PS: I will use this with collective.collectionfilter, so I need an index.
I will also have a 'from' to 'filter', so it is possible to show Companies with '5-20' ships.

I think I will need it for collectionfilter, alternatively, I would probably have to add a field to 'Company', and make it hidden (?)

Thanks

I wonder why I answer questions here?!

1 Like

I think he means you just need a new entry in the catalog indexes/metadata, which index an object property/method. So no need to create a custom indexer, just an index.

Note: if you don't want parent values to be indexed instead of child values, you can use this strategy: http://www.derstappen-it.de/tech-blog/plone-prevent-unwanted-indexing-of-child-objects-thru-zope-acquisition

Note to @all: 21. Views III: A Talk List – Mastering Plone 5 development — Plone Training 2023 documentation mention creating an @indexer but does not explain it later... @stevepiercy @pbauer

I thought without an indexer one could only index fields. Is that wrong?

Ps: I have been used to using a custom inexer for int fields with colletive collectionfilter (they only works when they are strings)
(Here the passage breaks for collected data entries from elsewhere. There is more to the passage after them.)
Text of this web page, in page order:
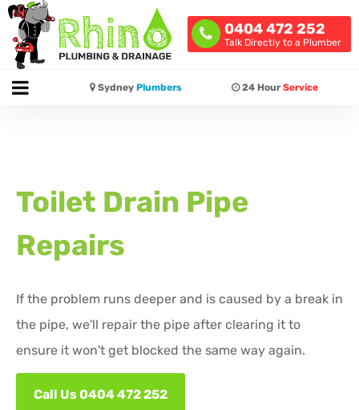
0404 472 252
Talk Directly to a Plumber
Sydney Plumbers 24 HourService
Toilet Drain Pipe
Repairs
If the problem runs deeper and is caused by a break in
the pipe, we'll repair the pipe after clearing it to
ensure it won't get blocked the same way again.
Call Us 0404 472 252
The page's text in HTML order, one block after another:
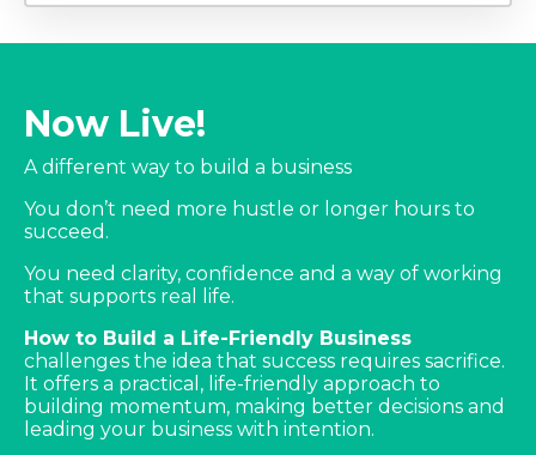
Now Live!
A different way to build a business
You don’t need more hustle or longer hours to
succeed.
You need clarity, confidence and a way of working
that supports real life.
How to Build a Life-Friendly Business
challenges the idea that success requires sacrifice.
It offers a practical, life-friendly approach to
building momentum, making better decisions and
leading your business with intention.
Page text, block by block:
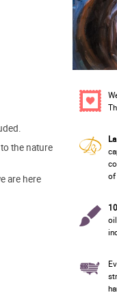
the nature
are here
of
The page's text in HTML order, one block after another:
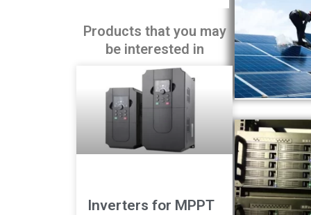
Products that you may
be interested in
Inverters for MPPT
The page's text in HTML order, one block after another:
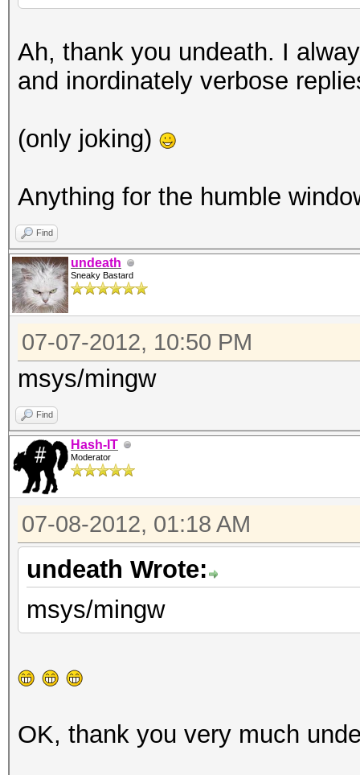
Ah, thank you undeath. I
and inordinately verbose
(only joking)
Anything for the humble
Find
undeath
Sneaky Bastard
07-07-2012, 10:50 PM
msys/mingw
Find
Hash-IT
Moderator
07-08-2012, 01:18 AM
undeath Wrote:
msys/mingw
OK, thank you very much
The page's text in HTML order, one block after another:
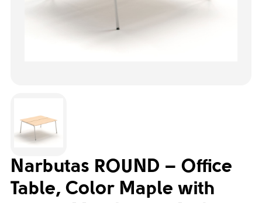
Narbutas ROUND – Office
Table, Color Maple with
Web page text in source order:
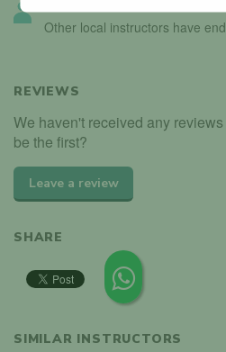
Other local instructors have
REVIEWS
We haven't received any
be the first?
Leave a review
SHARE
SIMILAR INSTRUCTORS
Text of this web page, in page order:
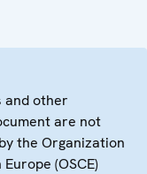
and other
are not
the Organization
(OSCE)

Another approach is to register an IObjectMovedEvent for those folderish content_types that are allowed to have "Ships" and then to have a subscriber that re-counts the "Ships" and updates your ship count whenever a "Ship" has been added or removed.

IObjectMovedEvent (a super-type of IObjectAddedEvent and IObjectRemovedEvent) is fired when an object is added to, removed from, renamed in, or moved between containers.

Your subscriber could store the count is some place, e.g. in a field "ship_count" of your "Company" folder.

The "Company" folder (or folders if more than one) could be programmatically queried from the subscriber instead of hard wiring it in the subscriber.

1 Like

Would you please create an issue and assign it to @pbauer and @ksuess, or make a PR? They are the primary maintainers of that training. I lack familiarity of the topic to contribute. Thank you!

A bit off topic, but it looks like collectionfilter does not work without a field with the exact same name as the index.